The “threat” of nationalism seems ubiquitous. Described mostly in pejorative terms, the ideology is now synonymous with xenophobia, populism, authoritarianism, and illiberalism. Last month, French President Emmanuel Macron blamed excessive nationalism for stoking the fires of World War I, and warned that “old demons” threatened a return to “chaos and death.”
Given such rhetoric, it is easy to assume that nationalism, in all its forms, should be relegated to the dustbin of history. Even intellectuals have lost the ability to hold a nuanced debate about nationalism’s virtues as well as its vices. But a recent book by Israeli historian Yuval Noah Harari offers an opportunity to correct this imbalance.
In 21 Lessons for the 21st Century, Harari poses an important question: Can nationalism address the problems of a globalized world, “or is it an escapist indulgence that may doom humankind and the entire biosphere to disaster?” Harari’s answer is not surprising; by framing his discussion with a litany of ecological, nuclear, and technological challenges, he concludes that nationalism will only lead to conflict and disaster.
And yet Harari’s analysis is biased toward global concerns. Dirty air crosses national borders, nuclear war would affect the entire planet, and artificial intelligence is changing people’s lives around the world. But there is another way to think about nationalism: in the context of challenges that must be addressed at local and national levels – such as economic inequality, political instability, social schisms, and weak governance. If Harari had started with a more parochial list of problems, his verdict on nationalism could have been very different.
The economist Thomas Piketty has observed that the nation-state facilitated the development of the “social state”: the system of services that strengthens equality and improves quality of life. For anyone who considers social, economic and political challenges to be in urgent need of remedy – as I do – it makes sense that national sentiment would be revived to secure social cohesion in the service of a “social state.”
But even if we accept Harari’s list, his conclusions are still hasty. For example, while it would be tempting for a leader confronting ecological or nuclear disaster to devote less attention to domestic social issues, effective global cooperation depends on strong individual states. This is especially true now, when the effectiveness of global institutions has never been in greater doubt.
Harari is obviously correct on one point: No country can face down global challenges alone. But it would be wrong to conclude that individual states are redundant. The fact that countries are not powerful enough to make a global difference is not proof that there are other political entities that can replace them.

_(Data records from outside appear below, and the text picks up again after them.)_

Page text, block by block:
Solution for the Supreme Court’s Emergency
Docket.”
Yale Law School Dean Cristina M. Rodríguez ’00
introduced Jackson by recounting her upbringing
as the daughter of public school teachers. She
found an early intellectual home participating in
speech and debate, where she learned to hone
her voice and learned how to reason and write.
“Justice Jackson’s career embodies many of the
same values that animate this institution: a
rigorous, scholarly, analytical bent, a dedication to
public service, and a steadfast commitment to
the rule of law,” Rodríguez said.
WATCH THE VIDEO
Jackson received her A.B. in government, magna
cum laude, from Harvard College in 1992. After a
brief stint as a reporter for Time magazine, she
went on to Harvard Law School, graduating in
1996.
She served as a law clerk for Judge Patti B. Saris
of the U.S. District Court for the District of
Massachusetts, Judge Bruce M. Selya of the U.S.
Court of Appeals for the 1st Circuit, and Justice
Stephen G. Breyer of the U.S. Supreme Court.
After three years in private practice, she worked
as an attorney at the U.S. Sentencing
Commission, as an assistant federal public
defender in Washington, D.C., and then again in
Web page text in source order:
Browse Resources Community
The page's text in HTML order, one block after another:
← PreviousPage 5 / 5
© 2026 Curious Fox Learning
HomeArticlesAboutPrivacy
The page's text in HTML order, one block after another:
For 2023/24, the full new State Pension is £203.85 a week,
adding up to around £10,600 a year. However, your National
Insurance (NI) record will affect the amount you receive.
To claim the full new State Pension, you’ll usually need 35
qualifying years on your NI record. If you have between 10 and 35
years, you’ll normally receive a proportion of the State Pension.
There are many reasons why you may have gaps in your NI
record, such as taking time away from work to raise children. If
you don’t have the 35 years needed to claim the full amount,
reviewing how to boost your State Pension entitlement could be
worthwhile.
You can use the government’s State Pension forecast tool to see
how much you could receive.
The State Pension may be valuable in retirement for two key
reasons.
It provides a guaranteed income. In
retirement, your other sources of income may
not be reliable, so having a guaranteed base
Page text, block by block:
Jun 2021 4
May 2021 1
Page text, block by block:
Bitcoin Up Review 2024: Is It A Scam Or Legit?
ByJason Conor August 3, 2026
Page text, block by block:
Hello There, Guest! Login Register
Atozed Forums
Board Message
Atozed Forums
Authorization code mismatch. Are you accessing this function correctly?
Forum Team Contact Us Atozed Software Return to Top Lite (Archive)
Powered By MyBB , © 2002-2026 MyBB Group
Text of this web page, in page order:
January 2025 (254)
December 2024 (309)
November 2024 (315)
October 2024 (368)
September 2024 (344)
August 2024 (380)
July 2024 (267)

To be fair, Harari does acknowledge nationalism’s role in governance. For example, he writes that it would be a mistake to assume that a world devoid of nationalism would automatically be peaceful and liberal. On the contrary, such a world would probably descend into “tribal chaos.”
Comparing stable and successful democracies like Sweden, Germany and Switzerland, which “enjoy a strong sense of nationality,” to “countries lacking robust national bonds,” including Afghanistan, Somalia and the Democratic Republic of Congo, Harari comes to the conclusion that nationalism is a necessary component of political stability. One can thus conclude that it is too dangerous to let go of nationalism.
Like any political ideology, nationalism has many faces, some uglier than others. Brute anti-globalism is a prime example. Countries that embrace this brand of nationalism stir unnecessary conflict and undermine the possibility of cross-national collaboration.
But other forms of nationalism that better balance the local and the global are beneficial and worthy of affirmation. Not only can nationalism help fortify well-functioning states; it can also serve as a tool to foster solidarity in government efforts to address localized social challenges, fight social and economic inequalities, and take care of social groups that have been left behind. As such it is better not to abandon nationalism, but rather to channel its beneficent features to recreate the social state.
Of course, critics are right to denounce chauvinism and hate. But to reject nationalism tout court is facile. It is up to intellectuals to recognize this and frame the arguments that can help governments strike the right balance among national, regional, and global commitments.